FO(Fragment Offset:フラグメントオフセット)は、IPパケット内のデータ部に、分割前のメッセージの先頭から何バイト目のデータが入っているかを示す。
MF(More Fragment)は、IPパケットが分割前のメッセージの最後のデータであることを示すフラグである。
ポート番号は、送信元ポート(Source Port)又は宛先ポート(Destination Port)の値を示す。
このとき分割されたIPパケットの先頭には、TCP(又はUDP)ヘッダが入るが、その他のIPパケットには入らない。1つのメッセージを分割した時、TCP/UDPヘッダは分割した先頭のIPパケットにしか付加されないため、フラグメントされたIPパケットのアプリケーションを識別するためには、いったんパケットを再構築する必要がある。
フレームが複数に分割されているとき、フラグメントされたパケットの識別子(Identification)を見てフラグメントされたパケットを識別してネットワークトラフィック量を計測する方式が提案されている(例えば、下記の特許文献2参照)。
【0010】
【特許文献1】
特開2000−253056号公報
【特許文献2】
特開平11−205386号公報
【0011】
【発明が解決しようとする課題】
しかしながら、アプリケーションを識別するためのポート番号がフラグメントされたパケットには付与されていない。
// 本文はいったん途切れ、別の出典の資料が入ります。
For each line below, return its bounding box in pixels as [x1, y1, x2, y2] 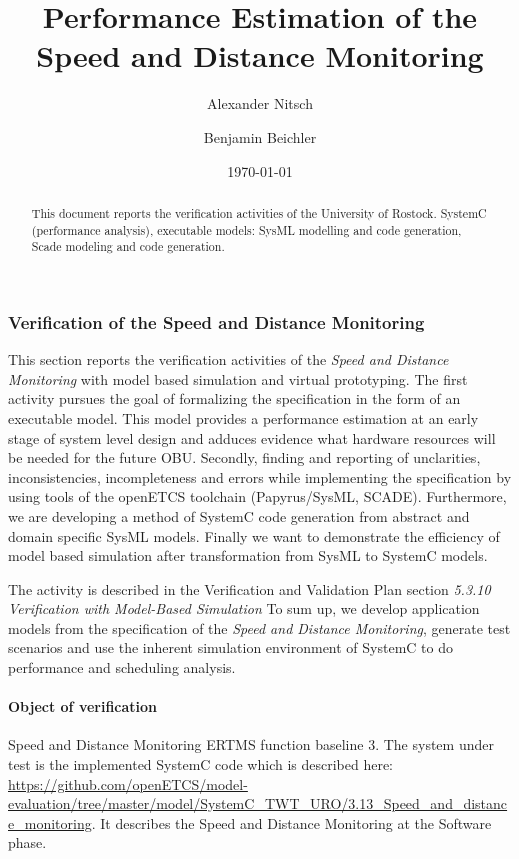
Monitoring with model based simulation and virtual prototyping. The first [8, 368, 468, 389]
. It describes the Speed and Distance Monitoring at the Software [91, 812, 492, 833]
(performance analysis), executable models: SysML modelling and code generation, [31, 221, 462, 238]
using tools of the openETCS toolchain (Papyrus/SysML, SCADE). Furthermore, [8, 486, 507, 507]
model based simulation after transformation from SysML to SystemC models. [8, 545, 488, 566]
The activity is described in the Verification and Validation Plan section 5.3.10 [8, 578, 491, 599]
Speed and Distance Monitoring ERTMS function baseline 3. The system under [8, 734, 494, 755]
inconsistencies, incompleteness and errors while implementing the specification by [8, 466, 512, 487]
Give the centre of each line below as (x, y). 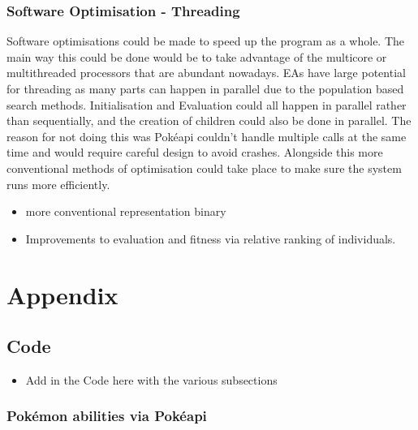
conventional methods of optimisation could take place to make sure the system (204, 168)
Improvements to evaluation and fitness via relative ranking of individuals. (211, 238)
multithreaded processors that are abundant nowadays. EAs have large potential (206, 73)
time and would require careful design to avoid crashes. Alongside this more (195, 152)
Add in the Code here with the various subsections (151, 379)
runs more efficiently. (58, 184)
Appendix (62, 294)
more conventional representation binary (126, 211)
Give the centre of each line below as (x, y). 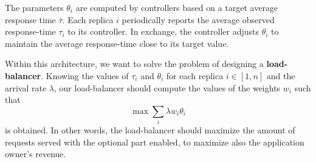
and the (281, 75)
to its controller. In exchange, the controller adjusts (163, 31)
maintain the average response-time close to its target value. (117, 43)
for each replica (195, 75)
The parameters (34, 7)
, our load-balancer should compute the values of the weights (167, 87)
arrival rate (26, 87)
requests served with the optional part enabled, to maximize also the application (155, 142)
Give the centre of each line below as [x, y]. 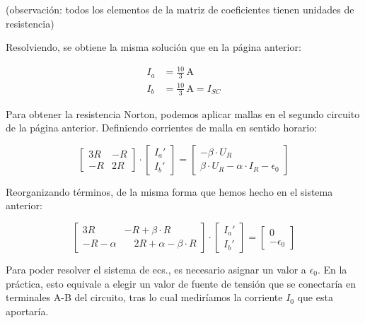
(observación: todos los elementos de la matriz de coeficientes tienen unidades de [180, 9]
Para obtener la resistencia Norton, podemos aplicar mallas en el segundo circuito [183, 113]
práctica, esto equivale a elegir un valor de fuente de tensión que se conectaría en [181, 283]
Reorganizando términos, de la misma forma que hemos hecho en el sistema [169, 191]
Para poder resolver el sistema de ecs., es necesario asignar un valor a [156, 269]
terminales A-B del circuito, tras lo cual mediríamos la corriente [144, 297]
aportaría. [27, 311]
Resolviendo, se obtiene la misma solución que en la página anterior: [153, 47]
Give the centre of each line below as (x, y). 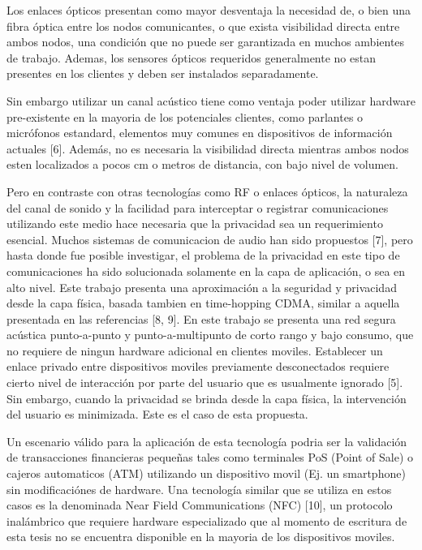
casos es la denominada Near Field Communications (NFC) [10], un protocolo (200, 505)
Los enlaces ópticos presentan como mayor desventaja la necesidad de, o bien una (209, 10)
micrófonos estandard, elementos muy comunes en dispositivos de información (200, 133)
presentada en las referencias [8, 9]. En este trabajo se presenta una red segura (201, 318)
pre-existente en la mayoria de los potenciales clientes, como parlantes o (185, 116)
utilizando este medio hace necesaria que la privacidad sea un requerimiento (195, 223)
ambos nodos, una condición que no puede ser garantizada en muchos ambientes (206, 42)
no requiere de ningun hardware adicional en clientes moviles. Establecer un (195, 350)
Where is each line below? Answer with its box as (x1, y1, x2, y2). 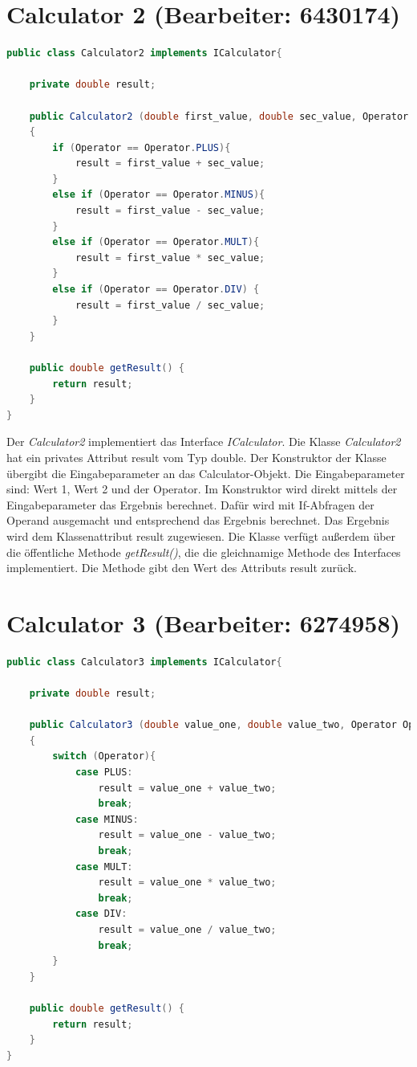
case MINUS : (75, 813, 139, 825)
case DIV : (75, 908, 128, 920)
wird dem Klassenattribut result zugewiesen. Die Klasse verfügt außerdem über (6, 527, 396, 544)
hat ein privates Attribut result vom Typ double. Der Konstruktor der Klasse (6, 448, 387, 465)
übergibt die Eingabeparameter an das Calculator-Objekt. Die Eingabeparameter (6, 464, 405, 481)
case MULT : (75, 861, 133, 873)
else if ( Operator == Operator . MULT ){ (52, 236, 260, 248)
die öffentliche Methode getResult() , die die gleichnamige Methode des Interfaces (6, 543, 401, 560)
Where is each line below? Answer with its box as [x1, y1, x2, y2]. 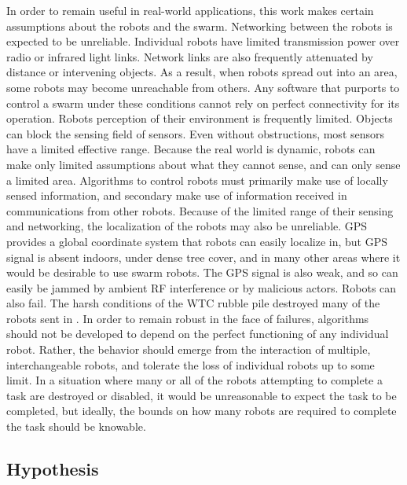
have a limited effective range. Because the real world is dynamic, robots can [6, 141, 376, 157]
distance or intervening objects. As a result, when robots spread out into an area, [6, 64, 398, 80]
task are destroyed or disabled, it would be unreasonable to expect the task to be [6, 387, 397, 403]
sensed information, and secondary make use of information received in [6, 187, 347, 204]
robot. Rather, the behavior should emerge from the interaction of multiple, [6, 341, 371, 358]
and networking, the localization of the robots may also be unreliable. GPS [6, 218, 368, 234]
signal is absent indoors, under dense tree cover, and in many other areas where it [6, 248, 401, 265]
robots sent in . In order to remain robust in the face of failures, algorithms [6, 310, 369, 326]
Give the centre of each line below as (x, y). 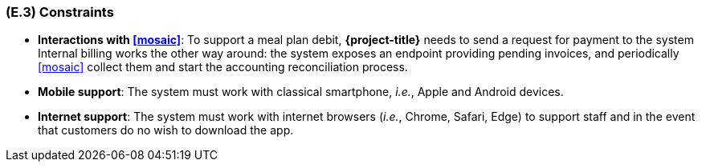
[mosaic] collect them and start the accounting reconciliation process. (223, 67)
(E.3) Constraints (60, 12)
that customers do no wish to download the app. (166, 130)
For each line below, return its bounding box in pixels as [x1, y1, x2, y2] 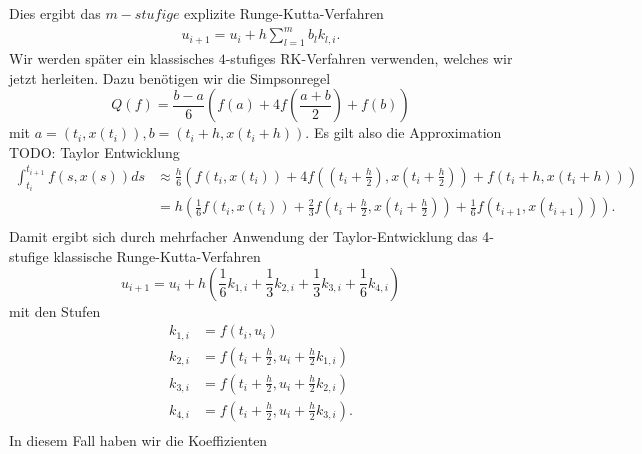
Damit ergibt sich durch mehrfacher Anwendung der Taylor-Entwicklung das [9, 226, 478, 247]
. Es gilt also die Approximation [305, 122, 502, 143]
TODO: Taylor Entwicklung [9, 141, 180, 162]
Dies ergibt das [9, 3, 101, 23]
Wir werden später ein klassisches [9, 47, 215, 68]
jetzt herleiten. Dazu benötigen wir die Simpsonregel [9, 67, 331, 88]
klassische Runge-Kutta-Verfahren [53, 245, 261, 266]
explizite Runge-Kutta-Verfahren [184, 3, 384, 23]
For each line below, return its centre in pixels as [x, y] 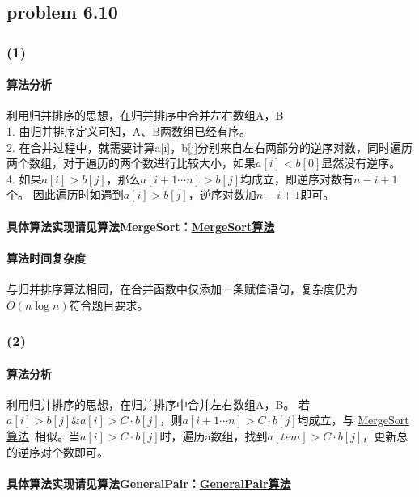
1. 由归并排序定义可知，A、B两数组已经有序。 [129, 131]
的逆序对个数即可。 [57, 451]
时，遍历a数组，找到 [214, 435]
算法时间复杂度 [46, 257]
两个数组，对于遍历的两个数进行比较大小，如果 [131, 163]
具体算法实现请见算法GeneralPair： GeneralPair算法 [149, 483]
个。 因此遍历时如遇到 [65, 194]
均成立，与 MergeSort [353, 420]
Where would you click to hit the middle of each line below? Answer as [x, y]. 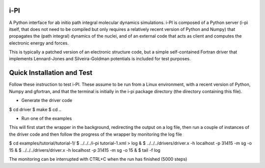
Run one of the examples [47, 118]
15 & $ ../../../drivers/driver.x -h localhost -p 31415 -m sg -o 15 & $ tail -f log [85, 150]
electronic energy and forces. [39, 43]
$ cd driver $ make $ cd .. [35, 109]
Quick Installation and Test [51, 73]
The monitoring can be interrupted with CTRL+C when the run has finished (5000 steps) [98, 159]
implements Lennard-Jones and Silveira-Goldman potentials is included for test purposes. [100, 59]
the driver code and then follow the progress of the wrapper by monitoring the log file [96, 134]
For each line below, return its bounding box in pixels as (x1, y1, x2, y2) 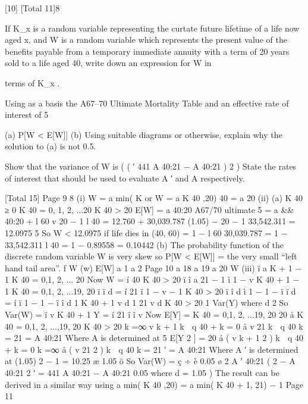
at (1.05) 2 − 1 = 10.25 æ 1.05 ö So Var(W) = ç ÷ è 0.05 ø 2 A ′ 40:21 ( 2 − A (5, 355, 296, 367)
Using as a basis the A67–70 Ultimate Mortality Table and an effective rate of (5, 96, 289, 109)
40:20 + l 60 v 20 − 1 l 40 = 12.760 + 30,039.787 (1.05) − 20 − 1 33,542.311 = (5, 215, 296, 227)
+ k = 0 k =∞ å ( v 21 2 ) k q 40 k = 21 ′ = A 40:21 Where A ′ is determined (5, 343, 298, 355)
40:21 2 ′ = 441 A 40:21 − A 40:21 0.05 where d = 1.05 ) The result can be (5, 367, 279, 379)
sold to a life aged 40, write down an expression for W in (5, 57, 212, 69)
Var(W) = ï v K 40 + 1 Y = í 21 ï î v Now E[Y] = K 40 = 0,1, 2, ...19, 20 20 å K (5, 308, 304, 321)
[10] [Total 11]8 (5, 2, 60, 14)
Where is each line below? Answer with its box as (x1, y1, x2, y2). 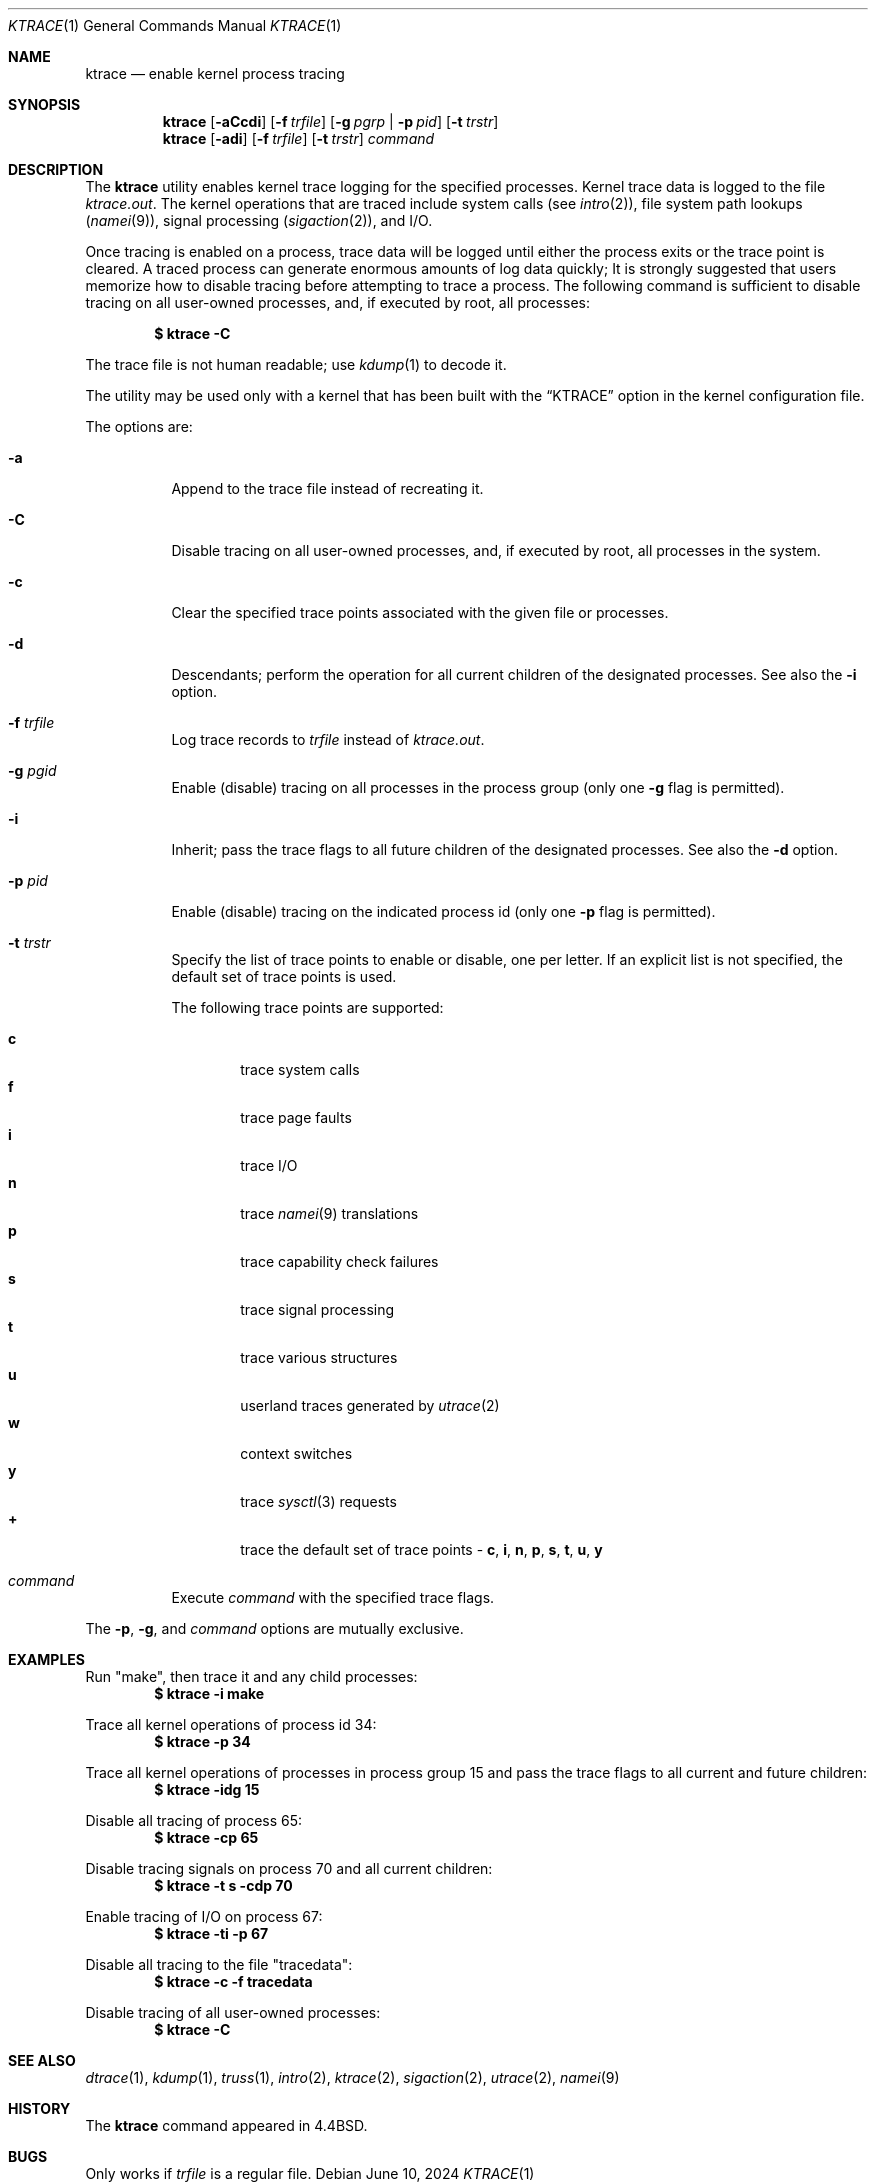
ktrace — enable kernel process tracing (85, 65, 345, 82)
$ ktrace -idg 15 (154, 1781, 260, 1798)
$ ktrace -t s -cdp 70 (154, 1877, 293, 1894)
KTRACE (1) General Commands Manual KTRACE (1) (8, 17, 342, 34)
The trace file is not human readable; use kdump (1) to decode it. (85, 356, 507, 373)
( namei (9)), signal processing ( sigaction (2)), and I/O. (85, 212, 433, 229)
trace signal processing (240, 1301, 395, 1318)
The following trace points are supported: (171, 999, 444, 1016)
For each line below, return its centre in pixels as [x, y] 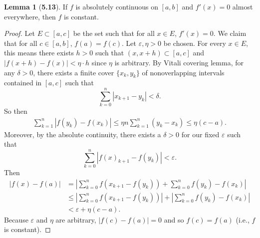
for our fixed [200, 134]
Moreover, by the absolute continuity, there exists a [83, 134]
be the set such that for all [114, 33]
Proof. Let [19, 33]
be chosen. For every [195, 43]
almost [243, 6]
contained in [23, 83]
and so [174, 219]
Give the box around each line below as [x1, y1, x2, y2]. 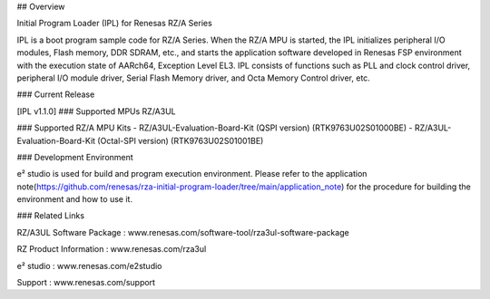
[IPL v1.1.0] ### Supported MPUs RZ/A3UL [16, 105, 176, 117]
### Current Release [16, 89, 95, 100]
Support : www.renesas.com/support [16, 277, 156, 288]
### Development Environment [16, 151, 133, 162]
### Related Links [16, 210, 85, 221]
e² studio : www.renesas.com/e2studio [16, 260, 162, 271]
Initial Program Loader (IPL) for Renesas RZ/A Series [16, 18, 212, 29]
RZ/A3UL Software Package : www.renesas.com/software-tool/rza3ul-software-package [16, 227, 349, 237]
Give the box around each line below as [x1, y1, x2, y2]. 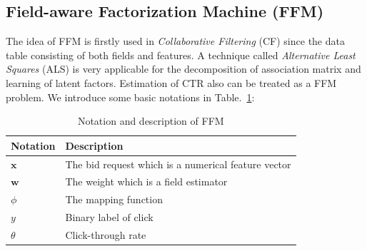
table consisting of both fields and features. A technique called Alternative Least [6, 47, 356, 62]
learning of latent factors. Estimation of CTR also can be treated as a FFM [6, 75, 337, 90]
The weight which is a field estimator [65, 174, 228, 189]
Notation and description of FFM [77, 113, 224, 128]
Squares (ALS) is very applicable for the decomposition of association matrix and [6, 61, 361, 76]
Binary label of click [65, 210, 154, 225]
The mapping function [65, 192, 163, 207]
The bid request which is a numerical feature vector [65, 156, 291, 171]
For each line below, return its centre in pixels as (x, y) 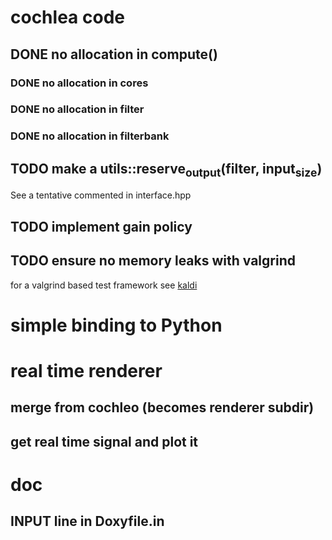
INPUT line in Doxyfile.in (87, 521)
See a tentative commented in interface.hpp (101, 195)
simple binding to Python (116, 325)
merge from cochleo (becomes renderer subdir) (162, 407)
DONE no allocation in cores (79, 83)
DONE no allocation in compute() (114, 54)
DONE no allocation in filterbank (90, 136)
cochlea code (67, 17)
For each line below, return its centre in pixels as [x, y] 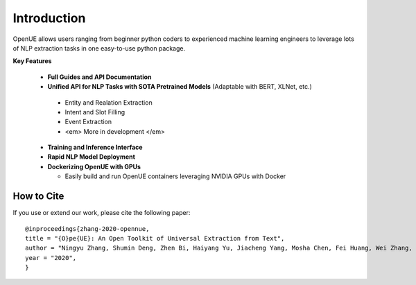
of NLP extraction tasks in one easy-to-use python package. [99, 48]
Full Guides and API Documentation [99, 77]
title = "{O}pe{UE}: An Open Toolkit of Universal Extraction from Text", [155, 238]
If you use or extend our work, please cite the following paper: [102, 213]
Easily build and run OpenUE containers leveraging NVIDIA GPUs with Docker [175, 176]
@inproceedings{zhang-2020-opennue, [87, 228]
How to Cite [38, 197]
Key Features [32, 61]

この場合、ネットワーク中継装置によりいったんフラグメントされたパケットを組み立てた後、ポート番号を識別して、パケットを再分割して送出間隔を制御する必要があるが、フラグメントを再構築するためのパケットバッファが必要になるため、コストの増加を招くという問題があった。また、いったんパケットを再構築して蓄積する処理と、再度パケットを分割する処理とが加わるため、処理に伴う遅延が大きくなり、高速ネットワークにおいてはシェーピングによる送信帯域制御ができないという問題もあった。
【0012】
本発明は、上記の問題点を解決するためになされたもので、入力されたパケットがネットワークを中継する際に分割されたパケットであっても、パケットを再構築することなくヘッダ情報から所望のアプリケーションのパケットであることを識別して、シェーピングを実行することができ、これによって、アプリケーションを識別するために必ず必要だったパケット再構築の処理を省くことができ、パケットバッファの削減、処理遅延の低減を図ることができるパケットシェーピング方法、この方法を実施するパケットシェーピング装置及びコンピュータプログラム、並びにコンピュータプログラム記憶媒体を提供することを目的とする。
【0013】
【課題を解決するための手段】
請求項1に係る発明は、フラグメントされたパケットを受信し、シェーピングを行って送信するパケットシェーピング方法において、
使用者が識別したいパケットのヘッダ情報としての識別子、送信元IPアドレス、宛先IPアドレス、送信元ポート番号、宛先ポート番号と、パケットの送出間隔とを入力するステップと、
入力されたパケットの前記ヘッダ情報及び前記パケットの送出間隔を検索インデックスとする検索テーブルの複数のエントリに格納するステップと、
受信したパケットのヘッダにポート番号が有るか否かを調べ、ポート番号が有る場合、前記検索インデックスのうち、送信元IPアドレス、宛先IPアドレス、送信元ポート番号、宛先ポート番号の4要素についてヘッダ情報を比較し、前記エントリと一致するパケットを前記エントリに対応して設けられたキューに格納するとともに、前記検索インデックスの識別子の値を更新し、前記4要素の少なくとも1つが一致しないパケットを透過キューに格納し、受信したパケットのヘッダにポート番号が無い場合、前記検索インデックスのうち、送信元IPアドレス、宛先IPアドレス、識別子の3要素についてヘッダ情報を比較し、前記エントリと一致するパケットを前記キューに格納し、送信元IPアドレス、宛先IPアドレスが一致して識別子が一致しないパケットは、同一識別子を持ったポート番号を有するパケットが到着したとき前記キューに格納するステップと、
前記キューに格納されたパケットを対応する前記エントリごとに設定された前記送出間隔で読み出すとともに、前記透過キューに格納されたパケットを即時読み出すステップとを備えたことを特徴とする。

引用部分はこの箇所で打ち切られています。